WHAT YOU ARE ASKED TO DO:
Copy out all lines from the entries below in which "harmonii" occurs.

[Collected data entries]
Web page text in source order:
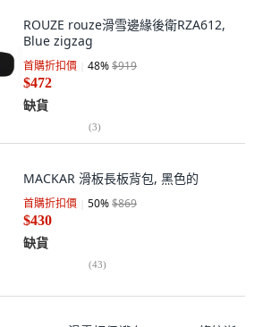
ROUZE rouze滑雪邊緣後衛RZA612,
Blue zigzag
首購折扣價 48%$919
$472
缺貨
(3)
MACKAR 滑板長板背包, 黑色的
首購折扣價 50%$869
$430
缺貨
(43)
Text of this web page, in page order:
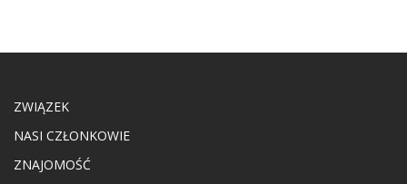
ZWIĄZEK
NASI CZŁONKOWIE
ZNAJOMOŚĆ
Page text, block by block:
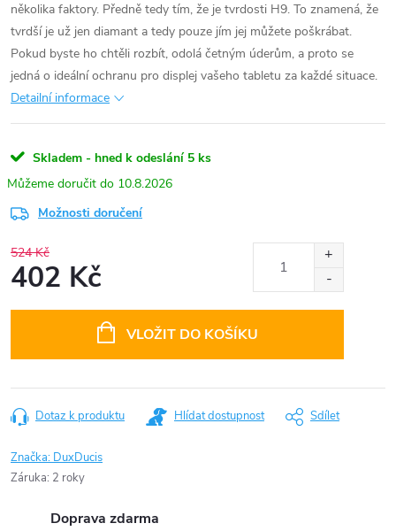
několika faktory. Předně tedy tím, že je tvrdosti H9. To znamená, že
tvrdší je už jen diamant a tedy pouze jím jej můžete poškrábat.
Pokud byste ho chtěli rozbít, odolá četným úderům, a proto se
jedná o ideální ochranu pro displej vašeho tabletu za každé situace.
Detailní informace
Skladem - hned k odeslání 5 ks
10.8.2026
Možnosti doručení
524 Kč
402 Kč
VLOŽIT DO KOŠÍKU
Dotaz k produktu Hlídat dostupnost Sdílet
Značka: DuxDucis
Záruka: 2 roky
Doprava zdarma
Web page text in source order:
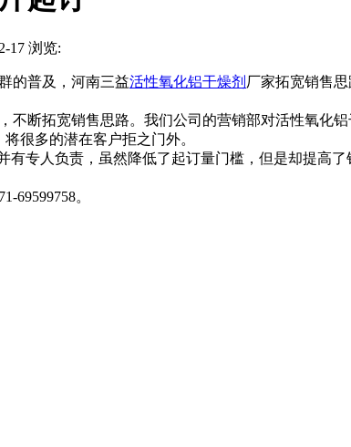
17 浏览:
的普及，河南三益活性氧化铝干燥剂 厂家拓宽销售
断拓宽销售思路。我们公司的营销部对活性氧化
很多的潜在客户拒之门外。
人负责，虽然降低了起订量门槛，但是却提高
。
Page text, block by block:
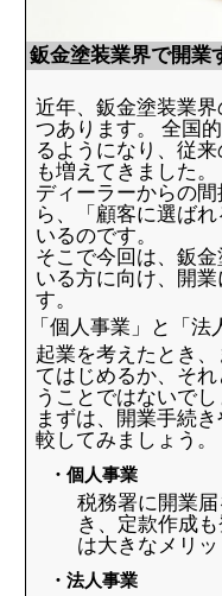
鈑金塗装業界で開業
近年、鈑金塗装業
つあります。 全国
るようになり、従
も増えてきました。
ディーラーからの
ら、「顧客に選ば
いるのです。
そこで今回は、鈑
いる方に向け、開
す。
「個人事業」と「
起業を考えたとき
てはじめるか、そ
うことではないでし
まずは、開業手続
較してみましょう。
・個人事業
税務署に開業
き、定款作成
は大きなメリッ
・法人事業
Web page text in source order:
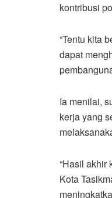
kontribusi
“Tentu kita
dapat
Ia menilai,
kerja yang
“Hasil akhir
Kota
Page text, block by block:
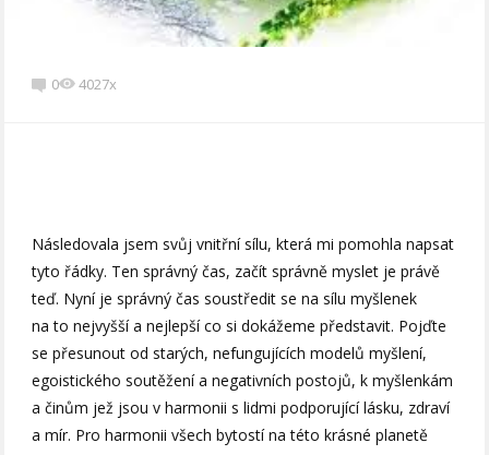
0 4027x
Následovala jsem svůj vnitřní sílu, která mi pomohla napsat
tyto řádky. Ten správný čas, začít správně myslet je právě
teď. Nyní je správný čas soustředit se na sílu myšlenek
na to nejvyšší a nejlepší co si dokážeme představit. Pojďte
se přesunout od starých, nefungujících modelů myšlení,
egoistického soutěžení a negativních postojů, k myšlenkám
a činům jež jsou v harmonii s lidmi podporující lásku, zdraví
a mír. Pro harmonii všech bytostí na této krásné planetě
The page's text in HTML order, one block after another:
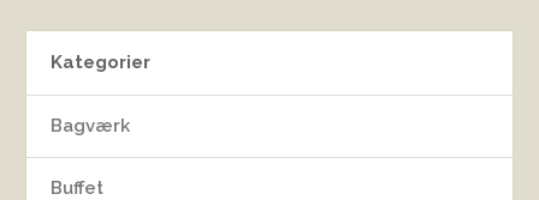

RESULT OF THIS EXERCISE:
a činům jež jsou v harmonii s lidmi podporující lásku, zdraví
a mír. Pro harmonii všech bytostí na této krásné planetě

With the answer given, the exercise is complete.